How have I missed this I kept seeing the pots on Instagram and knew nothing great write up and this should also ease the minds of some of the AF doubters this is first hand that they can and do make there own products! 

What's it called nick?


----------



## Ns1980

nichol4s said:


> How have I missed this I kept seeing the pots on Instagram and knew nothing great write up and this should also ease the minds of some of the AF doubters this is first hand that they can and do make there own products!
> 
> What's it called nick?


With the labels arriving tomorrow, all will be disclosed soon enough


----------



## DLGWRX02

Good job, as the saying goes "it's not what you know its who you know". Ide love to have the know how and time to put my own together especially as I seem to go through so much of it.


----------



## rtjc

This is great! I love this kind of thing. I like a good car wax to feel personal. Where you have some kind of link or nostalgia to it. Very nice of them to help you out and give you the experience. I hope you enjoy your waxes & really enjoy using them


----------



## Ns1980

rtjc said:


> This is great! I love this kind of thing. I like a good car wax to feel personal. Where you have some kind of link or nostalgia to it. Very nice of them to help you out and give you the experience. I hope you enjoy your waxes & really enjoy using them


Thanks Rosco!


----------



## Rowe

loving the colour of this


----------



## ABC Detailing

Nice work, bet that smells good!

When are they getting labelled up?


----------



## Ns1980

ABC Detailing said:


> Nice work, bet that smells good!
> 
> When are they getting labelled up?


This weekend so I'll post some pics when they're done


----------



## nichol4s

Any updates nick?


----------



## Obi- Dan Karnubi

Looking forward to the labels! Looks like a very nice wax too


----------



## Ns1980

Here's one...


----------



## Auto Finesse

Looking good Nick, how are you getting on with the wax its self then?


----------



## Ns1980

Auto Finesse said:


> Looking good Nick, how are you getting on with the wax its self then?


I've had limited testing ability due to weather and time, but I have given it a brief outing.

It spreads surprisingly well for its hard ish texture, during which the scent becomes more obvious. Removal is dead easy, and leaves a lovely gloss.
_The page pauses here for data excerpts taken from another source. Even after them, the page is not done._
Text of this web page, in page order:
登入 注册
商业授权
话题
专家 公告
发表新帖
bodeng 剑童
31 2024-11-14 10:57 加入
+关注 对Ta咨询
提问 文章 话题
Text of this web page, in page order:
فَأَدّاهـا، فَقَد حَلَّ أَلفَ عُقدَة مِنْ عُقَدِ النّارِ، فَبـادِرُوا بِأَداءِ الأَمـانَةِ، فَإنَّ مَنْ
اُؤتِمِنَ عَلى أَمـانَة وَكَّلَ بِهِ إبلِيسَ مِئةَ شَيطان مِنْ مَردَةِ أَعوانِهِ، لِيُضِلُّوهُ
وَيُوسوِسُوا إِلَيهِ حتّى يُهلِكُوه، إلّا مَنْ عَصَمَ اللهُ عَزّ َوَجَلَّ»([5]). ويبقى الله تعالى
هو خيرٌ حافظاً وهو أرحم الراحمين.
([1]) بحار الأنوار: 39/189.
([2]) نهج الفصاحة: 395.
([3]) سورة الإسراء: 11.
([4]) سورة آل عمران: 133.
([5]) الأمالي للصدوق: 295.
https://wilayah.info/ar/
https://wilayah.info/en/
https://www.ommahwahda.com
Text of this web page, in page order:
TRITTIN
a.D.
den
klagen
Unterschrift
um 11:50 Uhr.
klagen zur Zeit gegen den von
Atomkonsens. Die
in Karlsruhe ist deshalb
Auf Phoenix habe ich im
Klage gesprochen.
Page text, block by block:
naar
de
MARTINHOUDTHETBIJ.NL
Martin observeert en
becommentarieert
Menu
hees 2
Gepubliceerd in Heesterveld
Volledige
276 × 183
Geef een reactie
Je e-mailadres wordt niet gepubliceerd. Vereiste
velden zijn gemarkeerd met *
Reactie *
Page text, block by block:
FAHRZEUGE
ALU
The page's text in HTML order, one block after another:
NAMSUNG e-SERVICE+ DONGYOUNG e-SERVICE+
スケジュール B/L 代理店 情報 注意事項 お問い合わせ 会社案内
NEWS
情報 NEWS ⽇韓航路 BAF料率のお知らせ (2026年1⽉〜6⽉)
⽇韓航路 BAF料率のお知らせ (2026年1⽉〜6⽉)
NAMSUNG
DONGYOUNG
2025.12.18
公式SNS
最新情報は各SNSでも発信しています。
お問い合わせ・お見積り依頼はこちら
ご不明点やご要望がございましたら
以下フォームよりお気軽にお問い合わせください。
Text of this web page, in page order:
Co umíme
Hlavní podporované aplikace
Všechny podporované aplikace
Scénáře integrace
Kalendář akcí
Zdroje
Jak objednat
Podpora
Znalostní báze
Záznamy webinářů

Beading is pretty tight too!


----------



## supervinnie40

Looks good. Are these going to be sold somewhere? Or are these for your own private collection? With labels looking like that, I'd think they would go on sale.


----------



## Jonnybbad

supervinnie40 said:


> Looks good. Are these going to be sold somewhere? Or are these for your own private collection? With labels looking like that, I'd think they would go on sale.


+1 looks good


----------



## Ns1980

supervinnie40 said:


> Looks good. Are these going to be sold somewhere? Or are these for your own private collection? With labels looking like that, I'd think they would go on sale.
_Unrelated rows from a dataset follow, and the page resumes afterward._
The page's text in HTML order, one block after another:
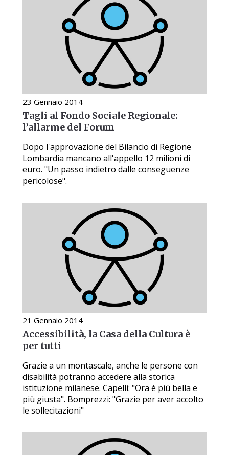
23 Gennaio 2014
Tagli al Fondo Sociale Regionale:
l’allarme del Forum
Dopo l'approvazione del Bilancio di Regione
Lombardia mancano all'appello 12 milioni di
euro. "Un passo indietro dalle conseguenze
pericolose".
21 Gennaio 2014
Accessibilità, la Casa della Cultura è
per tutti
Grazie a un montascale, anche le persone con
disabilità potranno accedere alla storica
istituzione milanese. Capelli: "Ora è più bella e
più giusta". Bomprezzi: "Grazie per aver accolto
le sollecitazioni"
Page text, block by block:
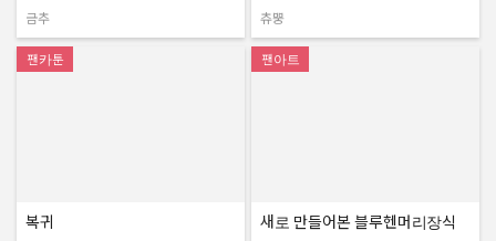
작성자:
금추
작성자:
츄뿡
팬카툰
복귀
팬아트
새로 만들어본 블루헨머리장식
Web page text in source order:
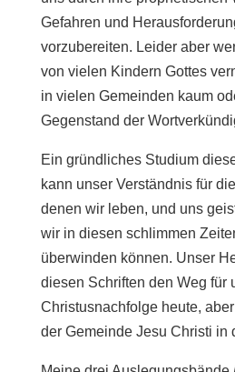
Gefahren und
vorzubereiten. Leider aber
von vielen Kindern Gottes
in vielen Gemeinden kaum
Gegenstand der
Ein gründliches Studium
kann unser Verständnis für
denen wir leben, und uns
wir in diesen schlimmen
überwinden können. Unser
diesen Schriften den Weg für
Christusnachfolge heute,
der Gemeinde Jesu Christi in
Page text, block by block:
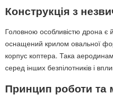
Конструкція з
Головною особливістю дрона є
оснащений крилом овальної
корпус коптера. Така
серед інших безпілотників і
Принцип роботи та
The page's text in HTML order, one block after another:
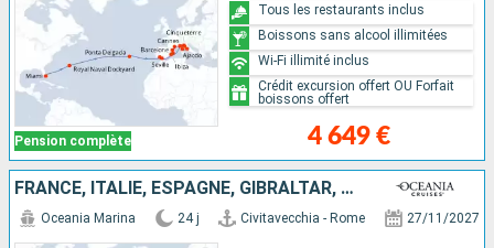
Pension complète 4 649 €
Tous les restaurants inclus
Boissons sans alcool illimitées
Wi-Fi illimité inclus
Crédit excursion offert OU Forfait
boissons offert
FRANCE, ITALIE, ESPAGNE, GIBRALTAR, PORTUGAL, TENERIFE, ÉTATS-UNIS
Oceania Marina 24 j Civitavecchia - Rome 27/11/2027

They were made for me and a group of friends, so all have homes. It really was a one off, as I don't plan on making a business of it. Was a fantastic experience though - I've loved the whole process


----------



## id_doug

supervinnie40 said:


> Looks good. Are these going to be sold somewhere? Or are these for your own private collection? With labels looking like that, I'd think they would go on sale.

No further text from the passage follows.